How Does Crowdfunding Work?

how does crowdfunding work

There are a lot of pros and equally as many cons to living in the digital age. Cons are things like online trolls, bad reviews on your business, or anonymous messages that make you feel bad. But pros outweigh the cons by a long shot. There is fun videos that make you feel nice, entertaining memes that you can share with your friends. And if you are trying to put together a project, or if you need a little help finishing one, there’s Crowdfunding.

If you are not sure what Crowdfunding is, don’t worry. I am going to teach you all about it in this article. Stick around until the end and you’ll know everything you need to know about this fantastic way of connecting people and making projects together.

How Crowdfunding Works in a Nutshell:

To start things off, crowdfunding is a way for people or companies to complete projects by involving the public. Imagine you are putting together a big time movie, but you only have enough money to rent the cameras. You still need a set, actors, and people who are going to be a part of the crew. You can use this method of funding to bring everyone else into it. It’s like a donation of sorts, but for big projects.

You get to support the cause and get your name in the credits, and someone else gets to have their goal reached so whatever they were trying to save up for can be finished, made, or bought.

A lot of different online influencers use this method to fund their big projects, giving out small rewards to those who choose to give money to the cause. You could get a hat, a t shirt, or you could get a copy of the movie they are making. Some will offer a rebate for a related product.

Know Which Type of Funding You Want.

There are a couple of different types of funding you can choose from. You have to be specific about what you are raising this money for, so that people know exactly where this cash is going and they can decide for themselves if it’s worth giving money to.

1. Investment Funding

The first is investment funding. This means that when people decide to give money to your cause, they become part owner of whatever you are making or selling. They will get a percentage back from whatever profit you make off of this project.

2. Loan-Based Funding

The next is a loan based funding. This is something that you give back once your project is done and you are starting to make money off of it. This is a safe way to handle things if you are sure that what you are making is going to be successful.

3. Donating-Based Funding

Then you have strictly donation based. This means that people put money into it, and they expect nothing in return. They are simply putting their money in because they believe in you and what you are making. You do not have to give them anything in return, you just take the donation and add it to the funds of your project.

4. Reward Funding

Finally, you have reward funding. This is when you have perks that people can get when they fund your project. You can go to a bulk seller and have hats or shirts made, posters or signed postcards, or you can give them the product you are making once it’s finished and ready for the public.

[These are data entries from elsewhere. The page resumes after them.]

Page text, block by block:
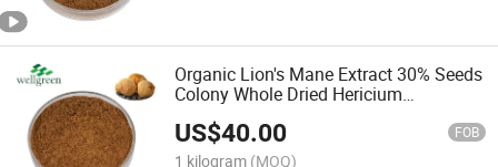
Organic Lion's Mane Extract 30% Seeds
Colony Whole Dried Hericium
US$40.00 FOB
1 kilogram (MOQ)
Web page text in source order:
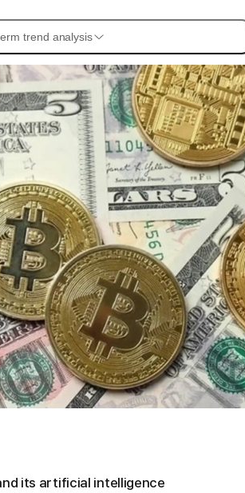
trend analysis
its artificial intelligence
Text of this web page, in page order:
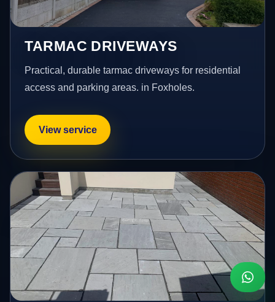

Once you figure out which kind of funding you want to do, you start going through the settings. Select how much you need to raise for this dream to become a reality, put in how much you have saved up so far so people know that you are working towards the final goal as well, type in what the money will be used for exactly (actors, cameras, set prices, etc), and anything else that is relevant like the story behind this idea and why people should consider investing their money into this.

Beware Crowdfunding’s Downfalls:

crowdfunding downfalls

There are some downfalls and risks that you should also be aware of before you start up your campaign.

It might be hard to get backers, try introducing the project to a few people to see how they react and find out if they would be willing to help you start it up. You need to know how the public is going to react to this idea before you invest money into it.

If you have invested money into a project like this, it might be hard to get your money back, especially if you are an investor. You are talking a big risk putting money into something that doesn’t have a solid foundation yet. Most of the time, projects don’t reach their end goal. That doesn’t mean the project was abandoned, it just means that you have to put more money into it and it will take longer to pick up off the ground.

Even if your project does lift off the ground, you still aren’t in the clear. You still have to make money off of the project beyond the funding. The funding is just there to pay for the expenses of creating the product, you are in charge of pushing it out to people for them to buy and consume.

As long as you are prepared for these risks, you are prepared for anything. Find a team of supporters, and a group of people who are willing to help you on this project, and get to work on your campaign. There are millions of people out there who are willing to help people make their dreams come true, you just have to give them something to believe in.